Dataset records
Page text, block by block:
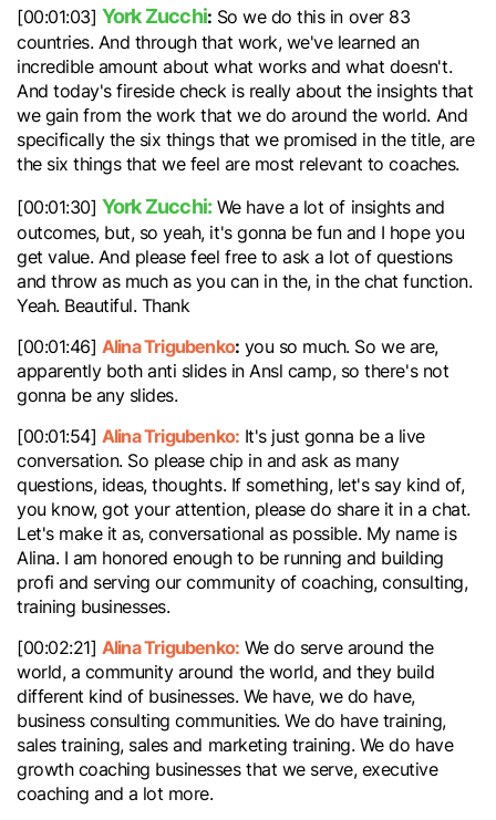
[00:01:03] York Zucchi: So we do this in over 83
countries. And through that work, we've learned an
incredible amount about what works and what doesn't.
And today's fireside check is really about the insights that
we gain from the work that we do around the world. And
specifically the six things that we promised in the title, are
the six things that we feel are most relevant to coaches.
[00:01:30] York Zucchi:We have a lot of insights and
outcomes, but, so yeah, it's gonna be fun and I hope you
get value. And please feel free to ask a lot of questions
and throw as much as you can in the, in the chat function.
Yeah. Beautiful. Thank
[00:01:46] Alina Trigubenko: you so much. So we are,
apparently both anti slides in Ansl camp, so there's not
gonna be any slides.
[00:01:54] Alina Trigubenko: It's just gonna be a live
conversation. So please chip in and ask as many
questions, ideas, thoughts. If something, let's say kind of,
you know, got your attention, please do share it in a chat.
Let's make it as, conversational as possible. My name is
Alina. I am honored enough to be running and building
profi and serving our community of coaching, consulting,
training businesses.
[00:02:21] Alina Trigubenko: We do serve around the
world, a community around the world, and they build
different kind of businesses. We have, we do have,
business consulting communities. We do have training,
sales training, sales and marketing training. We do have
growth coaching businesses that we serve, executive
coaching and a lot more.
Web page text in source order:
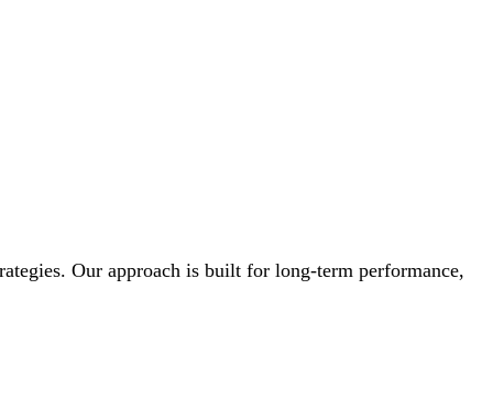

# INSTRUCTIONS TO FOLLOW:
Reproduce the lines from the one holding "Let's make it" through the end of the entries above exactly, keeping both ends and dropping every picture.

# ANSWER BELOW:
Let's make it as, conversational as possible. My name is
Alina. I am honored enough to be running and building
profi and serving our community of coaching, consulting,
training businesses.
[00:02:21] Alina Trigubenko: We do serve around the
world, a community around the world, and they build
different kind of businesses. We have, we do have,
business consulting communities. We do have training,
sales training, sales and marketing training. We do have
growth coaching businesses that we serve, executive
coaching and a lot more.
Web page text in source order:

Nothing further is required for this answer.